My identity is outside of binary norms, and it translates into my body as well. I do not fit the scientific definitions of male and female. This is a trans body, with its own specificities – and it is my body, no “error” there, no need to victimize myself. I just want to make it better, and better is not akin to a standard male body. If I could have fangs and fur that’d be great, but it’s not possible and I can live without writing angsty poems about it. Transition actually brought some “plus” regarding animality. My voice now sounds more like a croaking purr, and while I kept my light bones, I took some pounds of muscles. My body frame is more feline and bird-like than ever. My short mohawk is both fur and feather-crest. Even though I cannot say animality and gender really mesh together, physical transition affects both.
The Werewolf figure is not the “Other” anymore – this creature of folklore that belongs to canine-people. Without trying, with no warning, I reappopriated it through transition. It meant nothing to me, other than being of some interest in fiction. Now my body’s transforming, covering in hair. It starts on the legs and climbs up my thighs, on the front and inside; the down on my tummy lengthens and darkens imperceptibly more with time. Then the hair spreads from arms to hands, and my jawline and cheeks grow something more of a beard. My muscles increase tenfold, some clothes significantly tighten. Voice gets low and husky, body scents change. Transmen probably are the closest relatives to werewolves together with Canis lupus.

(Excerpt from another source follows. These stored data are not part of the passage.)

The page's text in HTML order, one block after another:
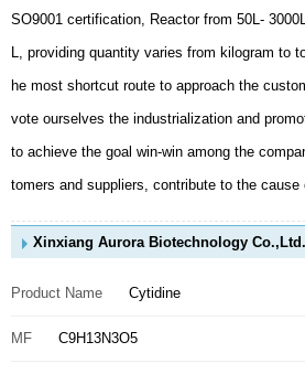
tomers and suppliers, contribute to the cause
Xinxiang Aurora Biotechnology
Product Name Cytidine
MF C9H13N3O5
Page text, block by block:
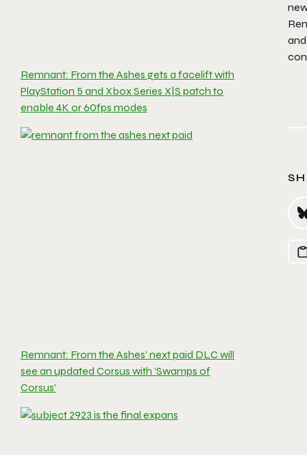
Remnant: From the Ashes gets a facelift with
PlayStation 5 and Xbox Series X|S patch to
enable 4K or 60fps modes
Remnant: From the Ashes’ next paid DLC will
see an updated Corsus with ‘Swamps of
Corsus’
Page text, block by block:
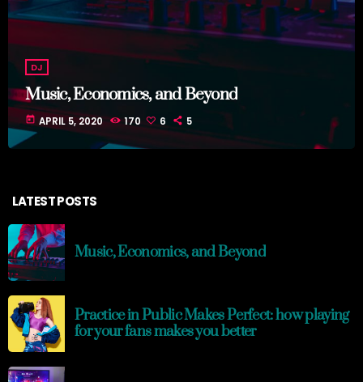
DJ
Music, Economics, and Beyond
today APRIL 5, 2020 170 6 5
LATEST POSTS
Music, Economics, and Beyond
Practice in Public Makes Perfect: how playing
for your fans makes you better
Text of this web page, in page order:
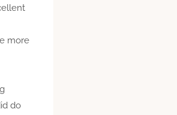
more
do
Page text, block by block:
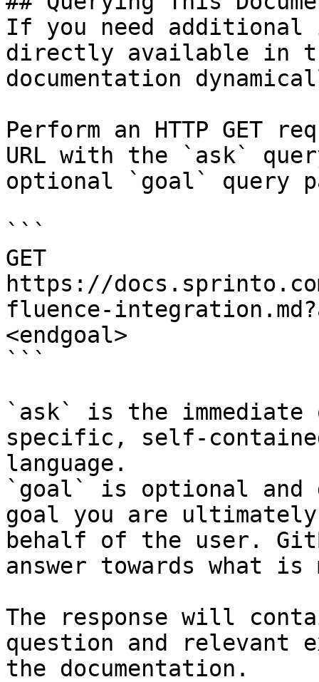
If you need
directly available in
documentation
Perform an HTTP GET
URL with the `ask`
optional `goal` query
```
GET
https://
fluence-
<endgoal>
```
`ask` is the
specific, self-
language.
`goal` is optional and
goal you are
behalf of the user.
answer towards what
The response will
question and relevant
the documentation.
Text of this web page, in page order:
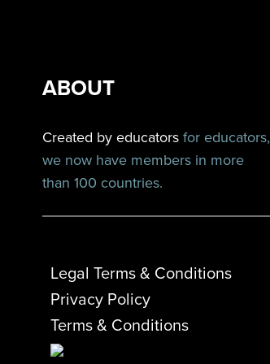
ABOUT
Created by educators for educators,
we now have members in more
than 100 countries.
Legal Terms & Conditions
Privacy Policy
Terms & Conditions
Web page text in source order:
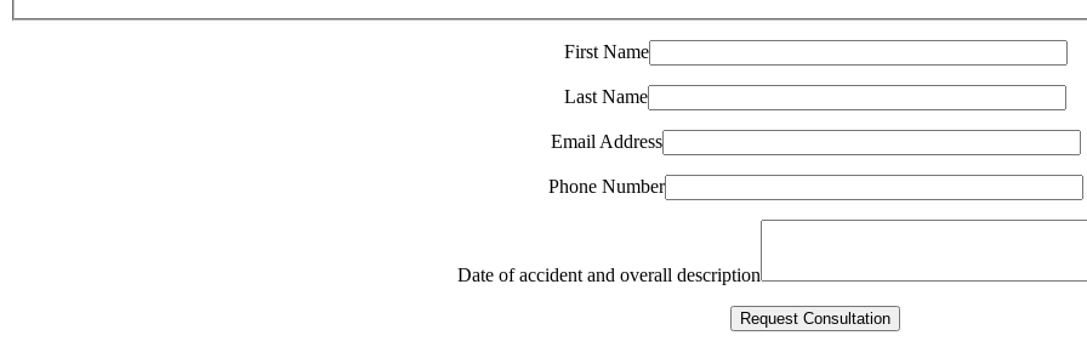
First Name
Last Name
Email Address
Phone Number
Date of accident and overall description

I guess I could relate to were-leopards or bird shapeshifters, since I’m a ravenpard, but really, gender and animality are pretty unrelated to me. The first furry animal-human creature in my at-least-partially-French imagery is the werewolf, the loup-garou, so that’s what comes to my mind and that’s apparently how I articulate the freak part of my identity as a transguy. I could as well have identified as a cyborg of some sort; some trans people have done that. I actually think of it about surgery, but that’s not as strong. Maybe once I get cut on the slab and stitched back, I’ll be a cyborg, or a Frankeinstein monster. For now, without it being therianthropic in the least way, I feel like some kind of werewolf.

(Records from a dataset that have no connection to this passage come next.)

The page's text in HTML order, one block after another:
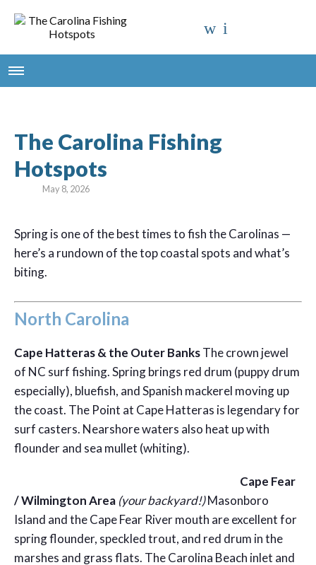
The Carolina Fishing
Hotspots
May 8, 2026
Spring is one of the best times to fish the Carolinas —
here’s a rundown of the top coastal spots and what’s
biting.
North Carolina
Cape Hatteras & the Outer BanksThe crown jewel
of NC surf fishing. Spring brings red drum (puppy drum
especially), bluefish, and Spanish mackerel moving up
the coast. The Point at Cape Hatteras is legendary for
surf casters. Nearshore waters also heat up with
flounder and sea mullet (whiting).
Cape Fear
/ Wilmington Area (your backyard!)Masonboro
Island and the Cape Fear River mouth are excellent for
spring flounder, speckled trout, and red drum in the
marshes and grass flats. The Carolina Beach inlet and
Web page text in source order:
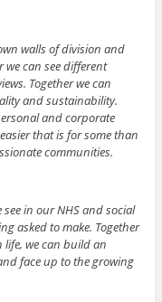
walls of division and
can see different
Together we can
and sustainability.
and corporate
that is for some than
communities.
see in our NHS and social
asked to make. Together
life, we can build an
face up to the growing

Unrelated to the fact I’m a raven and clouded leopard. Unexpected. Likewise I got a bridge piercing as I’ve wanted one for a long time, and wearing it reminds me of what snarling can feel like – I can’t put that into words. This isn’t a gender thing, but another kind of body mod that holds a special meaning to me. I find no real connection between animality and gender, but it seems to intertwine with many other facets of my life.